第30章

这晚许莓下班后, 江泽接她去了商场买衣服。

许莓接连试了几套,都不大满意。

她显得有些心神不宁,甚至有些焦虑不安。

因为想到那次和柯母见面的场景,莫名焦慌。

江泽自然看出她情绪不对, 许莓再次从试衣间出来时, 江泽走了过去。

她穿了件白色连衣短裙, 双腿纤长笔直, 无一丝多余赘肉, 会让人联想到周慧敏那双腿, 名副其实的腿精。

江泽视线暗沉幽深, 看着走神的许莓,问道:“不想见我姐?”

许莓眼睫微垂, 那些伤自尊的画面一幕幕涌上来, 让她退却。

她潜意识不想再面对, “我记得, 你姐好像给你介绍过对象。”

她眨了眨眼, “可能我还没有做好准备。”

真是个敏感又纤细的人, 江泽握住她微凉的手, “既然没有做好准备, 那就下次再见。”

许莓听到这话, 应该轻松的, 想了想道:“不行, 她专程来的, 我总不能不见。”

“别紧张,她人很好,相信我。”他的声音让人沉稳安心,许莓点了点头。

来到约定地点, 酒店门口,碰到了江曦还有陈清曼。

江泽叫姐的那刻,许莓当场就变了脸。

停住步伐,视线来回在江曦和陈清曼身上扫。

许莓打量她们时,她们也正在打量她。

江曦见过许多顶级名媛,也见过不少明星。

论漂亮,她样貌媲美明星,很有自己特色。

天然气质赛过了后天的培养。

一张让人失望不起来的脸,实在给她加分。

都说第一眼惊艳的人,往往不耐看,陈清曼每次看到她,都会被惊艳。

江泽握住许莓微凉的手,朝江曦走去。

陈清曼视线放在两人交握的手上,眼神暗淡。

江泽视线略带几分询问看向江曦。

江曦不疾不徐解释道:“恰巧和清曼碰到,那清曼,我们改日再聚。”

陈清曼笑着点头,“好的,曦姐,那我先回去了。”

江泽这才缓和下来神色,握着许莓的手却更紧了。

来到酒店包间,江曦要单独和许莓聊聊。

许莓知道迟早会有这个环节。

房间静下来,有股淡淡好闻的熏香。

江曦浅笑道:“我听说小雾很喜欢你,一直想要当面感谢你对她的照顾。

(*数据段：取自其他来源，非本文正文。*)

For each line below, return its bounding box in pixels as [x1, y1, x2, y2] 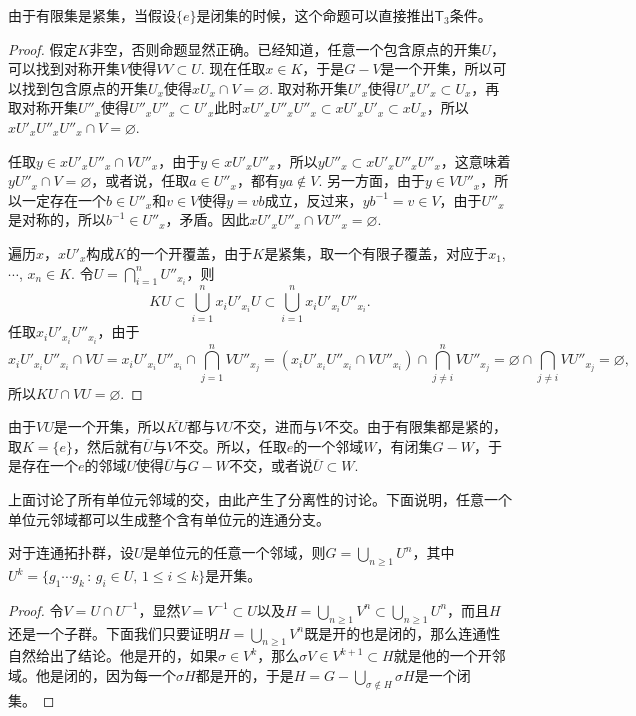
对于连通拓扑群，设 [8, 542, 134, 563]
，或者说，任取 [91, 170, 190, 191]
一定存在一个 [21, 189, 106, 210]
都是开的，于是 [195, 665, 294, 686]
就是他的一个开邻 [393, 645, 506, 666]
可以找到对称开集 [8, 58, 120, 79]
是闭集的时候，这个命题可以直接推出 [196, 5, 435, 25]
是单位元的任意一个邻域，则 [143, 542, 326, 563]
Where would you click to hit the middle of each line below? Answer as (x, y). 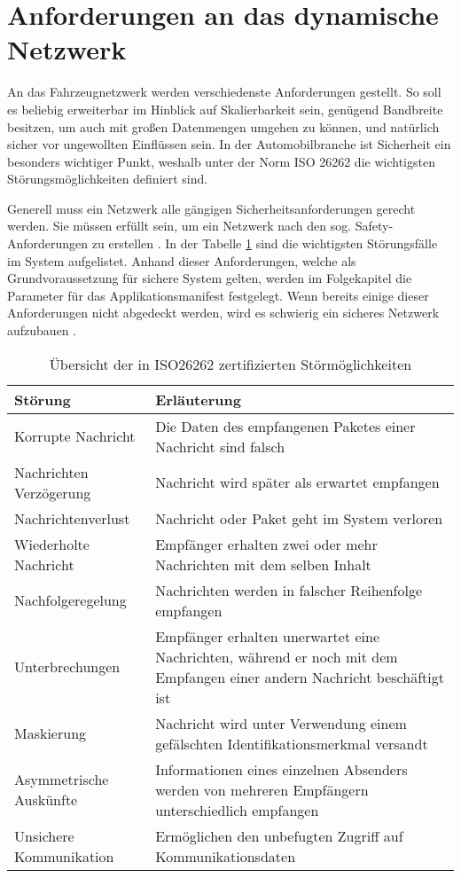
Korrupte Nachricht (75, 436)
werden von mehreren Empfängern (262, 789)
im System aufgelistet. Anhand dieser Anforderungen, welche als (182, 260)
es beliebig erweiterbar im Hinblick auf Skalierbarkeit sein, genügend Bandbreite (225, 109)
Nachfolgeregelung (70, 600)
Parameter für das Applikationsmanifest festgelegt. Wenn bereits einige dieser (218, 295)
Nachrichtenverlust (72, 518)
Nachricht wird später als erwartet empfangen (297, 482)
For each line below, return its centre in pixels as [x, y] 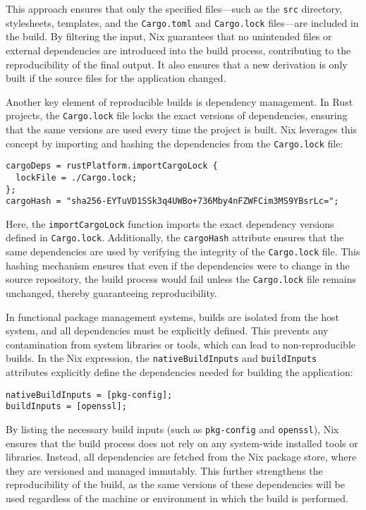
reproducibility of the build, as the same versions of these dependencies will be [175, 484]
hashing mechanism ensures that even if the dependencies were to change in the [178, 265]
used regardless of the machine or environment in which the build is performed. [177, 498]
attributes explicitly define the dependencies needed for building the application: [179, 372]
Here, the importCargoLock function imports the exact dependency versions [170, 223]
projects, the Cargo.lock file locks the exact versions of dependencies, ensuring [177, 115]
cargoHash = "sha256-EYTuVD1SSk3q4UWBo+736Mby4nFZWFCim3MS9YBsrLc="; [172, 201]
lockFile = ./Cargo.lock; [77, 177]
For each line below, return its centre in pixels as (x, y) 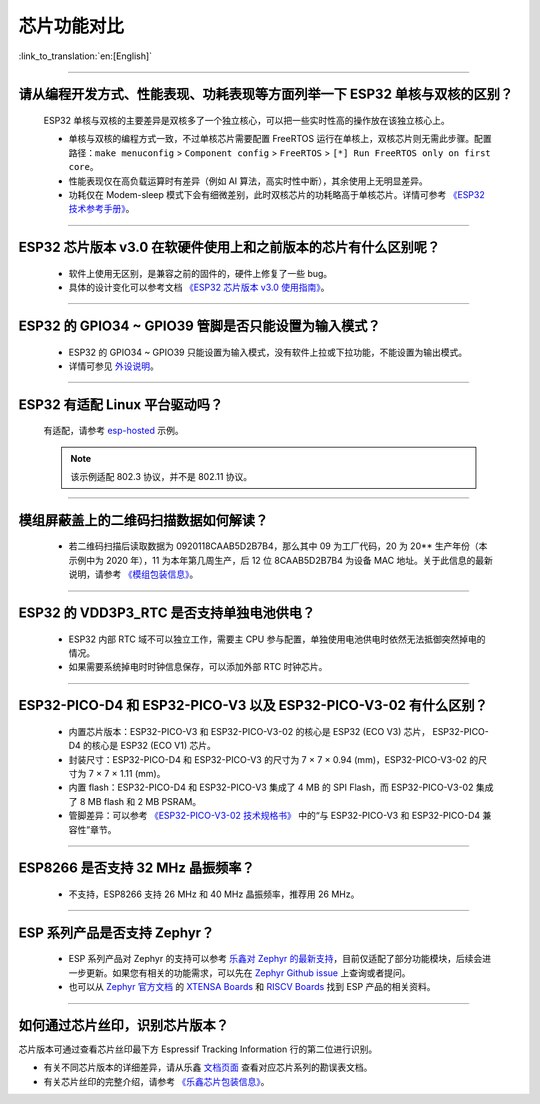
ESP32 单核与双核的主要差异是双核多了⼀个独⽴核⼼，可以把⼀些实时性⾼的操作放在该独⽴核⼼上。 (246, 120)
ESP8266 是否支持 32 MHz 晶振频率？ (136, 868)
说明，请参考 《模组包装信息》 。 (133, 574)
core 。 (83, 167)
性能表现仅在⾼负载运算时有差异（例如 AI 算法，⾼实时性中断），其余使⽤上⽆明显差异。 (248, 181)
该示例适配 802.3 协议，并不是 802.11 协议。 (161, 477)
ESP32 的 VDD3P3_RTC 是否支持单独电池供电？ (166, 613)
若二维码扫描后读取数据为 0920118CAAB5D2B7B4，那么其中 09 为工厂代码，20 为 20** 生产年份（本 (278, 546)
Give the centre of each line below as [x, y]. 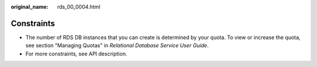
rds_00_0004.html [79, 7]
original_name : [30, 7]
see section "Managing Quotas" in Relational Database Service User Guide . [117, 45]
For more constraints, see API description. [76, 54]
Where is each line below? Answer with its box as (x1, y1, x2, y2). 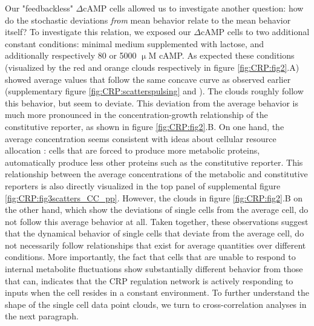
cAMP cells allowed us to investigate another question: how (83, 2, 304, 14)
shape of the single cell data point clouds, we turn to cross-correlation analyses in (5, 298, 307, 310)
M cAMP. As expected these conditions (148, 49, 295, 62)
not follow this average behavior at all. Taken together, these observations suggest (5, 215, 309, 227)
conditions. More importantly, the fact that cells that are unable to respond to (5, 250, 296, 263)
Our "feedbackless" (5, 2, 73, 14)
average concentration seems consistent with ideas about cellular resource (5, 132, 276, 145)
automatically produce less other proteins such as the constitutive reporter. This (5, 155, 303, 168)

”

许莓诧异地看着她,心下宽松几分,“雾雾她是个可爱的孩子。”

江曦问道:“你不会觉得她害怕吗?”

许莓迎着她视线,“不会,她或许只是缺少关爱。”

江曦脸色微白,用另一种审视的目光打量她,许久才道:“难怪小雾喜欢你。”

“我有点明白,阿泽他为什么选择你了。”江曦道。

许莓好奇,不过没有追问。

江曦道:“有件事情,阿泽应该从来没有和任何人说过,当年我哥出了车祸,这些年他一直很愧疚和自责,因为和他有关。”

“他不像表面的那样风光霁月,带给你的,可能也不仅仅是表面的风光。”江曦眉眼弯弯,“你选择和他在一起,就注定需要面对更多的东西。”

许莓轻轻点了点头。

江曦,“我无权干涉你们感情,如果换作以前,或许我不会支持他,不过现在,我支持他的任何决定。”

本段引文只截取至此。